Last year, we welcomed a whole host of new cryptocurrencies to the Wirex app. One of them was the native token of the Tezos blockchain, the tez (XTZ).
Let’s see what it’s all about.
Tezos serves as a platform for deploying smart contracts, which can be used to create new digital assets or dapps. Its programmable nature makes it comparable to Ethereum, however it claims to offer a more advanced infrastructure that is designed to evolve and improve over time without there ever being the danger of a hard fork.
XTZ fuels the Tezos platform and allows users to vote on potential changes to the software.

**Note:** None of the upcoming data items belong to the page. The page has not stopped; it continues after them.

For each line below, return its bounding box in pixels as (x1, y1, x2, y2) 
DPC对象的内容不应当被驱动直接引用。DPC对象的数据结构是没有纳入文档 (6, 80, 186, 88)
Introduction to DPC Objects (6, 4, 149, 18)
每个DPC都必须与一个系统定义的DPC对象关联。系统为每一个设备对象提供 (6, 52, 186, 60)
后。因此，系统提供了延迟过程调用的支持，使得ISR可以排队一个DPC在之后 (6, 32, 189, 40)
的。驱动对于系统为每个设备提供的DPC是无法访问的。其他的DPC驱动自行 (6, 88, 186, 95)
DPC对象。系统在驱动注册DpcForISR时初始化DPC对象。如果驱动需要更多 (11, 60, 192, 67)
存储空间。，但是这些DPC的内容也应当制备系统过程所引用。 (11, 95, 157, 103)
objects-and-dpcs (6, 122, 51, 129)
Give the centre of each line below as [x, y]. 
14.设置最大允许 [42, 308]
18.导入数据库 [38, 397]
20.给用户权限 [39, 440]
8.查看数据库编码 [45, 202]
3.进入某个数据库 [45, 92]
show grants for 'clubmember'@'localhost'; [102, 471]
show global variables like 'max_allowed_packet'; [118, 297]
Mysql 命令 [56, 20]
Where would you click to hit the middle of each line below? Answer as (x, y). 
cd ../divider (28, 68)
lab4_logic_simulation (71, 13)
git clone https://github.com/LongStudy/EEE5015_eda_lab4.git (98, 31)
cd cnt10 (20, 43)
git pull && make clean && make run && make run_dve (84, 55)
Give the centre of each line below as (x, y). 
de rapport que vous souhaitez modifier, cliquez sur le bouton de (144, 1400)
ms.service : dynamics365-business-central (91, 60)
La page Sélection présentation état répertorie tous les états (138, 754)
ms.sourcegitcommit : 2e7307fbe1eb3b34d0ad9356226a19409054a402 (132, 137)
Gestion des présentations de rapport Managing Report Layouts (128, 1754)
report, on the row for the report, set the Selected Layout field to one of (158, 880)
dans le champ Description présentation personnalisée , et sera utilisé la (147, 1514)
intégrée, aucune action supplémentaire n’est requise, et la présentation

Once decided and passed, the software is updated immediately.
In the Tezos network, the act of validating transactions is known as “baking” (other networks call this “mining” or “validation” depending on the type of consensus mechanism they operate). The process involves a “baker” staking XTZ for a chance to be selected to create a transaction block. Once created, the block is then sent to 32 other bakers to contest its validity. If the majority agree, it’s added to the Tezos blockchain.
Bakers are incentivised to take part in the process by earning XTZ rewards, which are paid out according to the amount they bake.
Tezos was co-founded by husband-and-wife duo Arthur and Kathleen Breitman and launched in 2014. The Switzerland-based Tezos Foundation was created in 2017 to support the project and successfully raised $232 million in BTC and ETH - one of the biggest ICOs at the time.
Interestingly, both the Tezos position paper and whitepaper were originally published under the pseudonym L.M Goodman. The pseudonym was apparently a snide reference to the Newsweek journalist, Leah McGrath Goodman, who famously misidentified the person behind Bitcoin founder, Satoshi Nakamoto.